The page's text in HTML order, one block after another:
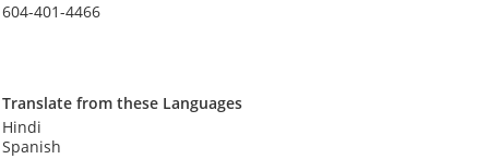
604-401-4466
Translate from these Languages
Hindi
Spanish

----------

**Problem to solve**
Restate all entries exactly; pictures stay out.

**Solution for this task**
The page's text in HTML order, one block after another:
604-401-4466
Translate from these Languages
Hindi
Spanish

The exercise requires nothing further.